When there are no environment induced noises \(r^{(1)}_E\) and \(r^{(2)}_E\), using bigger window size \(n_w\) can improve the precision. However, comparing to centering on averages of all traces, we can prove that centering the moving averages only loses \(O(1/n_w)\) proportion of statistical efficiency under model (6). More precisely, denote the theoretical optimal leakage detection statistic as

$$\begin{aligned} \varDelta = (L^{(1)}_A - c^{(1)})(L^{(2)}_A - c^{(2)}) - (L^{(1)}_B - c^{(1)})(L^{(2)}_B - c^{(2)}). \end{aligned}$$
(8)

And denote the leakage detection statistic using moving average of a window size \(n_w\) as

$$\begin{aligned} D=(L^{(1)}_A - \bar{L}^{(1)}_A)(L^{(2)}_A - \bar{L}^{(2)}_A) - (L^{(1)}_B - \bar{L}^{(1)}_B)(L^{(2)}_B - \bar{L}^{(2)}_B). \end{aligned}$$
(9)

Then for large sample size n, the t-test statistic (3) is approximately \(t_p(D) \approx E(D)/\sqrt{Var(D)/n}\), and the optimal leakage detection t-test statistic is approximately \(t_p(\varDelta ) \approx E(\varDelta )/\sqrt{Var(\varDelta )/n}\).

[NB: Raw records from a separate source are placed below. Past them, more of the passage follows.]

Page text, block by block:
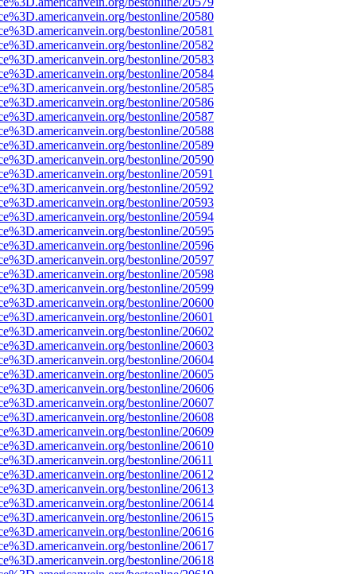
bestonline/20580
bestonline/20581
bestonline/20582
bestonline/20583
bestonline/20584
bestonline/20585
bestonline/20586
bestonline/20587
bestonline/20588
bestonline/20589
bestonline/20590
bestonline/20591
bestonline/20592
bestonline/20593
bestonline/20594
bestonline/20595
bestonline/20596
bestonline/20597
bestonline/20598
bestonline/20599
bestonline/20600
bestonline/20601
bestonline/20602
bestonline/20603
bestonline/20604
bestonline/20605
bestonline/20606
bestonline/20607
bestonline/20608
bestonline/20609
bestonline/20610
bestonline/20611
bestonline/20612
bestonline/20613
bestonline/20614
bestonline/20615
bestonline/20616
bestonline/20617
bestonline/20618

A quantitative comparison of these two statistic is given in the next Theorem.

Theorem 1

Under the second-order leakage model (6),

$$\begin{aligned} \frac{E(D)}{\sqrt{Var(D)/n}} \frac{\sqrt{Var(\varDelta )/n}}{E(\varDelta )} = 1 - \frac{\eta }{n_w}+ O(\frac{1}{n_w^2}), \end{aligned}$$
(10)

where the factor \(\eta \) is given by

$$\begin{aligned} \eta =&\frac{1}{Var(\varDelta )}[Var(V^{(1)}_A) Var(V^{(2)}_A) + Var(V^{(1)}_B) Var(V^{(2)}_B) + E^2(V^{(1)}_{A}V^{(2)}_{A}) \\&+ E^2(V^{(1)}_B V^{(2)}_B) - Var(V^{(1)}_A V^{(2)}_A)- Var(V^{(1)}_B V^{(2)}_B)]. \end{aligned}$$

The proof of Theorem 1 is provided in Appendix A.

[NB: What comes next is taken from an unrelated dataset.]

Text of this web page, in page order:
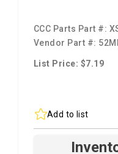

The factor \(\eta \) is usually small. When the noise variances \(\sigma _1^2\) and \(\sigma _2^2\) are big (so that the leakage is hard to detect), this factor \(\eta = O[1/(\sigma _1^2\sigma _2^2)] \approx 0\). For practical situations, often \(\eta <1\). Hence using, say, \(n_w=100\) make the leakage detection statistic robust to environmental noises \(r^{(1)}_E\) and \(r^{(2)}_E\), at the price of a very small statistical efficiency loss when no environmental noises exist. Therefore, we recommend this paired moving-average based t-test (MA-t-test) over the existing tests.

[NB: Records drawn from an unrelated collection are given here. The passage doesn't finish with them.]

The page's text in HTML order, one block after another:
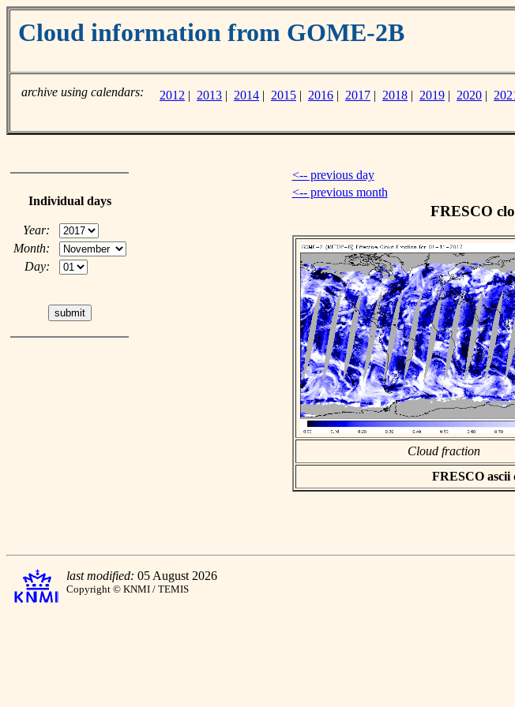
Cloud information from GOME-2B
archive using calendars: 2012 | 2013 | 2014 | 2015 | 2016 | 2017 | 2018 | 2019 | 2020 |
Individual days
Year:
Month:
Day:
<-- previous day
<-- previous month
FRESCO
Cloud fraction
FRESCO ascii
last modified: 05 August 2026
Copyright © KNMI / TEMIS

We can also estimate the optimal window size \(n_w\) with some rough ideas of environmental noise fluctuation. The potential harm in using too wide a window is to introduce bias in the estimated centering quantities. Let the environmental noise be described as \(r_E(t)\) for the \(t=1,2, ..., T\) traces, and \(\sum _{t=1}^T r_E(t)=0\). Then the environmental noise induced bias in the moving average is bounded as \(b \le a_0 n_w^2/2\) where \(a_0\) is the maximum of the derivative \(|r_E'(t)|\). Let \(\varDelta ^*_b\) denote the test statistic in Eq. (8) where the centering quantities \(c^{(1)}\) and \(c^{(2)}\) are each biased by the amount b. Then, (see Appendix B), \(E(\varDelta ^*_b)=E(\varDelta )\) and

$$\begin{aligned} \frac{Var(\varDelta ^*_b)}{Var(\varDelta )} = 1 + \frac{b^2 \eta ^*}{Var(\varDelta )}+ o({n_w^4}) \le 1 + \frac{a_0^2 n_w^4 \eta ^*}{4 Var(\varDelta )}+ o({n_w^4}), \end{aligned}$$
(11)

bounds the harm of using a too big \(n_w\) value, where \(\eta ^*\) is

$$\begin{aligned} Var(L^{(1)}_A)+ Var(L^{(2)}_A) + Var(L^{(1)}_B) + Var(L^{(2)}_B) + 2 E(V^{(1)}_{A}V^{(2)}_{A}) + 2 E(V^{(1)}_B V^{(2)}_B). \end{aligned}$$

Matching the Eqs. (10) and (11), we can estimate the optimal window size from \(n_w^5 \approx \)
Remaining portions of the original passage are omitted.